**RECORD EXTRACTS:**
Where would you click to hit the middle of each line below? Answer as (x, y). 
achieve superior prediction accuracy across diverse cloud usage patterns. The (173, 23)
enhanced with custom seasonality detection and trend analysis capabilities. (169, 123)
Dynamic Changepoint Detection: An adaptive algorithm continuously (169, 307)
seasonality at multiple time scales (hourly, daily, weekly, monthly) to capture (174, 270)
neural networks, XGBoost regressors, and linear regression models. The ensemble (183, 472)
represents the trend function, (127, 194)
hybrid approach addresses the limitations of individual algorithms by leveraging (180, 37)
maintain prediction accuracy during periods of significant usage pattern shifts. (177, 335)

--

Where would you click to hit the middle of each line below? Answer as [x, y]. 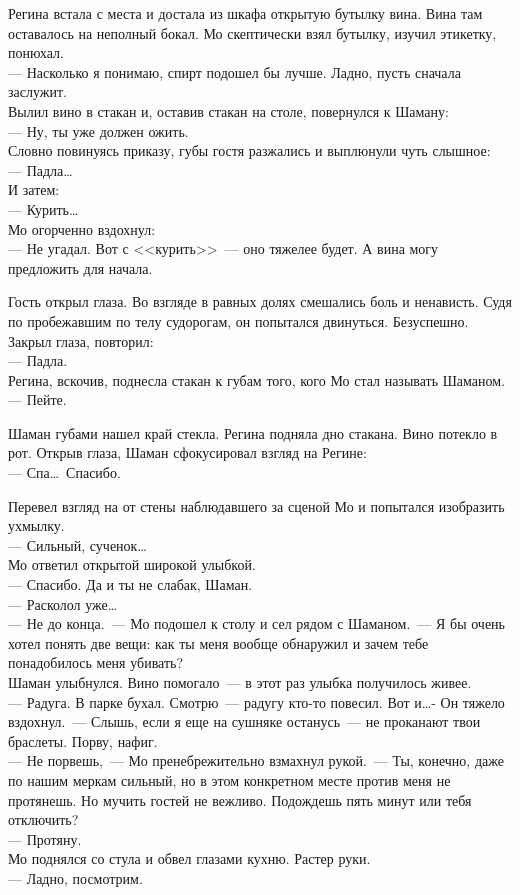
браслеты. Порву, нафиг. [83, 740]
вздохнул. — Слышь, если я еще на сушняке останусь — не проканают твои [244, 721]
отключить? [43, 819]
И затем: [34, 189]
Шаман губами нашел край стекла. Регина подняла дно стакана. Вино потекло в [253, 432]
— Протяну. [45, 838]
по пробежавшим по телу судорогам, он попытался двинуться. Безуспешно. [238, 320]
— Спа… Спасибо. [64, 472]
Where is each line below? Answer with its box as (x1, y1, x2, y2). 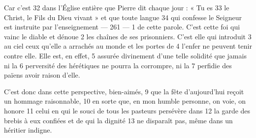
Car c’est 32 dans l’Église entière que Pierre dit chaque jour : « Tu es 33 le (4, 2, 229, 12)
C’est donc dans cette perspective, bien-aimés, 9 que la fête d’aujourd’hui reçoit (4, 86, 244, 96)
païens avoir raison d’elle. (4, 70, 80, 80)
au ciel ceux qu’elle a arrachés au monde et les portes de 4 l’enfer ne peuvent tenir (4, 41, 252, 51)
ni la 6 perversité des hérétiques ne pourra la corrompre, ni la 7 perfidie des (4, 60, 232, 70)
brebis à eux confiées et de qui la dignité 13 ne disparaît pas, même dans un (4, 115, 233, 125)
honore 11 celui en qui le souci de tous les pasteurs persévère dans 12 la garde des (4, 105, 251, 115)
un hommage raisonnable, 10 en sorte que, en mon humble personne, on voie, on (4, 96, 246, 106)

---

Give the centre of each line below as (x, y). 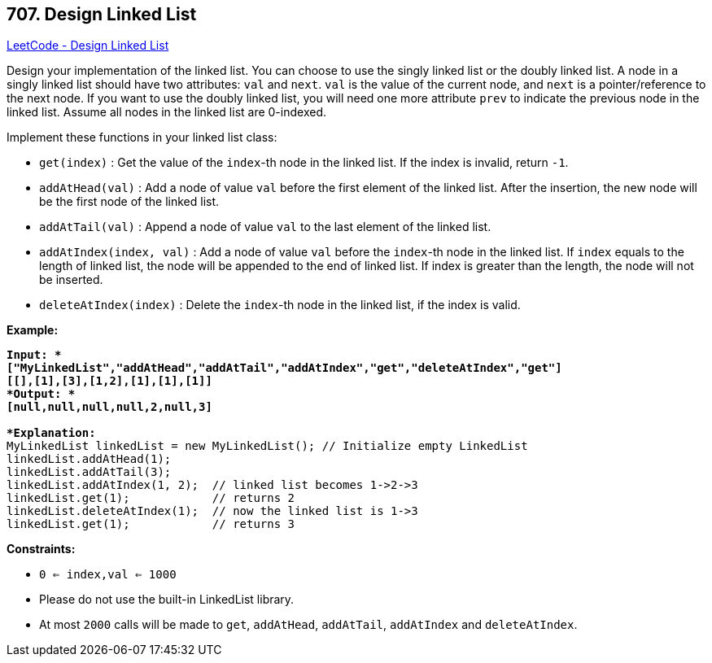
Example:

**YOUR ASSIGNMENT:** Pull every line containing "accuracy" out of the material and copy it.

**WRITTEN SOLUTION:**
achieve superior prediction accuracy across diverse cloud usage patterns. The (173, 23)
maintain prediction accuracy during periods of significant usage pattern shifts. (177, 335)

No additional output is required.